Collected data entries:
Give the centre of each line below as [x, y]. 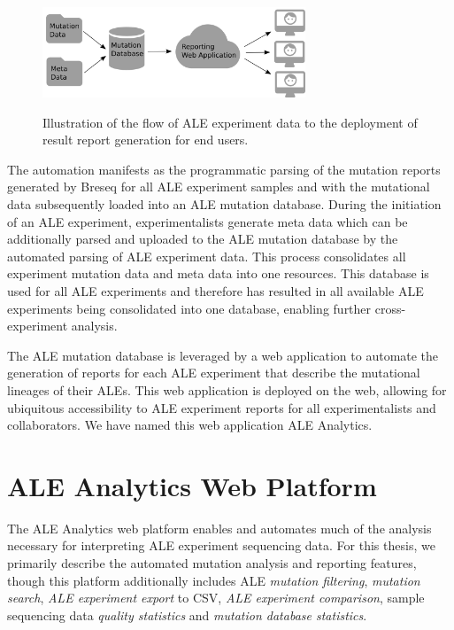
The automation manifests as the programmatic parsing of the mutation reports [224, 169]
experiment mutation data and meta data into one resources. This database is [218, 273]
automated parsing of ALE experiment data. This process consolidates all [207, 256]
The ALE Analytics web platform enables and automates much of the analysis [219, 528]
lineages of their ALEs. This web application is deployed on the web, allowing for [227, 389]
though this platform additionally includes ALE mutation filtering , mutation [214, 580]
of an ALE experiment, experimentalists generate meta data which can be [208, 221]
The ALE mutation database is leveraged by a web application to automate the [223, 355]

**YOUR TASK:**
Print only the lines from the one with "of an ALE experiment, experimentalists" to the end of the records, both included.

**TASK RESULT:**
of an ALE experiment, experimentalists generate meta data which can be [208, 221]
The ALE mutation database is leveraged by a web application to automate the [223, 355]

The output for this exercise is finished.